Всё ближе и ближе, силуэты уже видны. Коса золотистая показывается, и Фёдор брови хмурит, поторапливая с ответом.
— А корову хочу, барин!
— Двух утром приказчик доставит, — решает барин. — Но девку сейчас забираю. Сразу.
— До́бро, — мать и не думает возражать, резко махнув в сторону заревевших дочерей. — Как надоест, возвращай. Примем, чай не чужая она нам.
Всё равно Фёдору, что бормочет женщина. Перед ним всё вдруг расцветает, а в груди начинает биться замершее до этого сердца.
Вера. Верушка.
Стоит девушка, зажмурившись, прячет руки в широкую юбку. От него пытается отгородиться, назад отходит, но разве ж отпустит он её теперь?

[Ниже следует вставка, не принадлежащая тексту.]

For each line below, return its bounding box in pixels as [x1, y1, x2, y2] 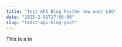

Разве же сможет отпустить?
Глава 15.
Вырываюсь из стальной хватки, но только сильнее сдавливают кожу мужские пальцы.
Матушка равнодушно смотрит на то, как ужасный барин перекидывает меня через седло и сад запрыгивает на коня.
Боже милостивый, он же меня как пленницу… как доступную девицу перед всеми. Кричу и вырываюсь с новыми силами, но он давит на рот, заглушая звуки. Ладонь пахнет лошадиным потом и чем-то непонятным, воздуха не хватает. Бьюсь, кусаю и… Проваливаюсь в странную черноту, где ничего не вижу больше и не чувствую.
Сколько так провожу времени, не знаю. Глаза открываю в незнакомом месте. Вместо привычного сеновала — постель. У постели как будто стол, на котором горит свеча. И он — тот ужасный человек. Он сидит рядом, не мигая наблюдая за ровным пламенем.